There’s no category called schadenfreude lit (that I know of), but if there was one, this book would fit right in. Charlotte’s life is so utterly horrible when the book starts; as an artistically-frustrated housewife and mother in 1960s Cambridge she is constantly exhausted and isolated. Then her husband Henry – who has his own misery to deal with – decides to move the family half a world away, to Australia. Charlotte’s agony looks set only to grow, and their marriage starts to crumble. The Other Side of the World is a story about rootlessness and hope, it sounds miserable, but is redeemed by the fact that Bishop is a talent, evocative writer.
Technically this is a round-up of 2015’s best fiction, and a memoir shouldn’t be included. But Pick’s no-holds-barred account of her struggle with depression, her problems having a baby and her troubled relationship with her fiancé is one of the most honest, poignant things I’ve read this year. At the heart of Between Gods is Pick’s decision whether or not to convert to Judaism – the religion she grew up not knowing was her father’s and that saw her family destroyed during the Holocaust – but beyond that, it’s about finding a place in this complicated, messy, non-stop modern world of ours. Which is something we can all relate to.

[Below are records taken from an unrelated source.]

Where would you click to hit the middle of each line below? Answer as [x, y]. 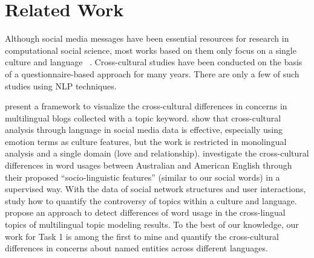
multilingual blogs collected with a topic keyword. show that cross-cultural [143, 118]
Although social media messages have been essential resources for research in [147, 38]
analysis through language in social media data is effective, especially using [144, 130]
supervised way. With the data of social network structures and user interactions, [155, 189]
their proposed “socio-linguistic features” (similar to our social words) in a [142, 177]
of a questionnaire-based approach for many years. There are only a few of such [152, 73]
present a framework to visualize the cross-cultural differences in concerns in [146, 106]
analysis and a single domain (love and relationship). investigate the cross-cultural [157, 153]

A lively yarn set in the seedy underworld of late 19th century New York, Leslie Parry’s debut novel follows a cast of enigmatic characters over the course of a single night in Manhattan, weaving together four complicated stories. Parry’s troupe of oddballs includes Odile Church, a Coney Island performer who has lost everything and is desperate to find her sister Belle; Sylvan Threadgill, an impoverished privy cleaner; the well-married Alphie who finds herself in a lunatic asylum with no memory of how she got there, and an unnamed, silent woman she encounters in the ward. Church of Marvels is madcap and peculiar – and good fun.